Online Deep Learning

In the past decade, there are tremendous advancements in the development of deep learning architectures and their learning algorithms. They have also been successfully also applied widely across several domains, including, but not limited to, sensor data analytics, healthcare, image analysis, text analysis, speech analysis etc. Despite their tremendous progress, all these algorithms require the complete data a priori to train the models. These models are trained with an underlying assumption that the process that generates the stream of data is stationary. However, most real-world problems are often characterized by data arising from non-stationary environments, with the characteristics and dimension of the data evolving over time. 

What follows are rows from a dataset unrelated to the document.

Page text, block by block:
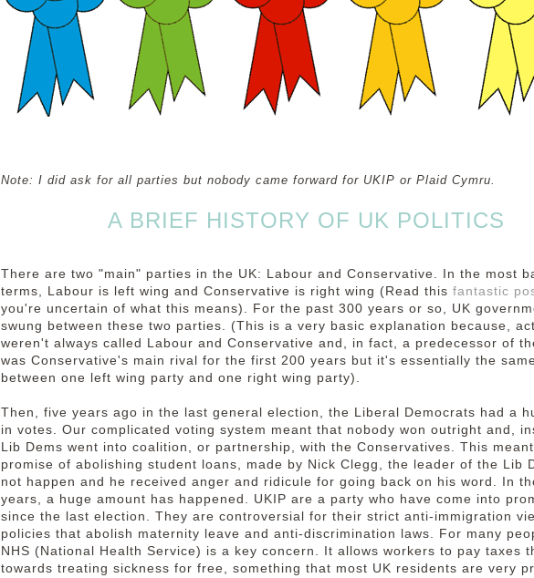
Note: I did ask for all parties but nobody came forward for UKIP or Plaid Cymru.
A BRIEF HISTORY OF UK POLITICS
There are two "main" parties in the UK: Labour and Conservative. In the most
terms, Labour is left wing and Conservative is right wing (Read this fantastic
you're uncertain of what this means). For the past 300 years or so, UK
swung between these two parties. (This is a very basic explanation because,
weren't always called Labour and Conservative and, in fact, a predecessor of
was Conservative's main rival for the first 200 years but it's essentially the
between one left wing party and one right wing party).
Then, five years ago in the last general election, the Liberal Democrats had a
in votes. Our complicated voting system meant that nobody won outright and,
Lib Dems went into coalition, or partnership, with the Conservatives. This
promise of abolishing student loans, made by Nick Clegg, the leader of the Lib
not happen and he received anger and ridicule for going back on his word. In
years, a huge amount has happened. UKIP are a party who have come into
since the last election. They are controversial for their strict anti-immigration
policies that abolish maternity leave and anti-discrimination laws. For many
NHS (National Health Service) is a key concern. It allows workers to pay taxes
towards treating sickness for free, something that most UK residents are very
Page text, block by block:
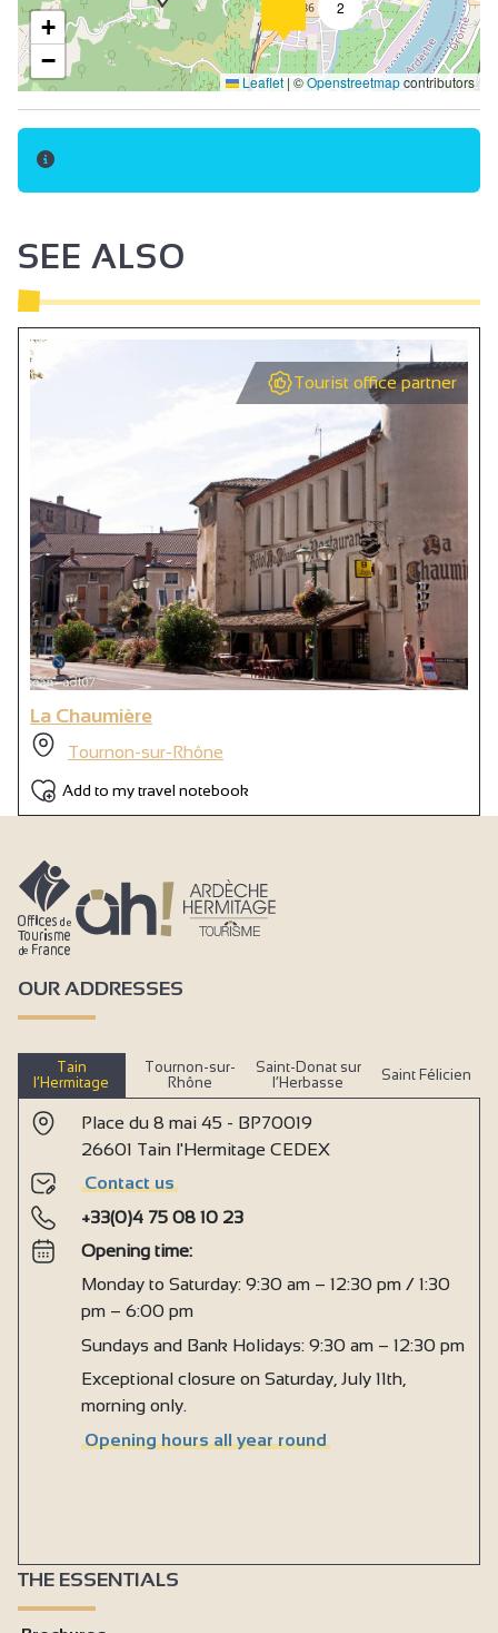
2
+
−
Leaflet | ©Openstreetmapcontributors
SEE ALSO
Tourist office partner
La Chaumière
Tournon-sur-Rhône
Add to my travel notebook
OUR ADDRESSES
Tain
l’Hermitage
Tournon-sur-
Rhône
Saint-Donat sur
l’Herbasse
Saint Félicien
Place du 8 mai 45 - BP70019
26601 Tain l'Hermitage CEDEX
Contact us
+33(0)4 75 08 10 23
Opening time:
Monday to Saturday: 9:30 am – 12:30 pm / 1:30
pm – 6:00 pm
Sundays and Bank Holidays: 9:30 am – 12:30 pm
Exceptional closure on Saturday, July 11th,
morning only.
Opening hours all year round
THE ESSENTIALS
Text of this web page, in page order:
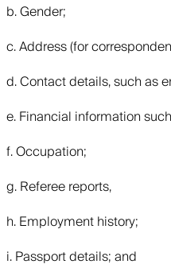
b. Gender;
c. Address (for
d. Contact details, such as
e. Financial information
f. Occupation;
g. Referee reports,
h. Employment history;
i. Passport details; and
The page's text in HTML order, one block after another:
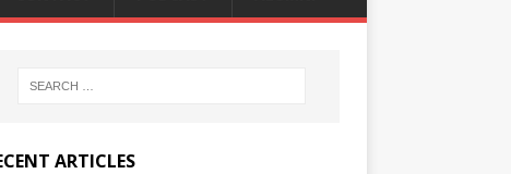
ARTICLES
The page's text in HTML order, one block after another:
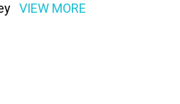
VIEW MORE
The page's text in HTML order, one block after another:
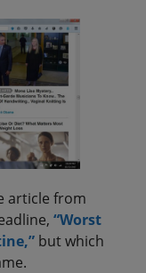
article from
“Worst
but which
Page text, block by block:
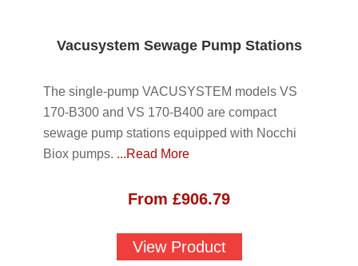
Vacusystem Sewage Pump Stations
The single-pump VACUSYSTEM models VS
170-B300 and VS 170-B400 are compact
sewage pump stations equipped with Nocchi
Biox pumps. ...Read More
From £906.79
View Product

Furthermore, determining the optimal model complexity for large scale, streaming data sets is a challenge. Considering the cumbersome process of training a deep neural network, it is inefficient to retrain a model for applications defined by large data sets. Thus, it becomes imperative to develop efficient online deep learning algorithms that can help determine the optimal model complexity for large scale, streaming data sets, while also adapting themselves to the changing demands of non-stationary data.

A*STAR’s I2R deep learning team is working on developing online learning algorithms for deep architectures, to address the demands of non-stationary data. These algorithms enable deep neural network architectures that evolve with streaming data, resulting in an optimal architecture.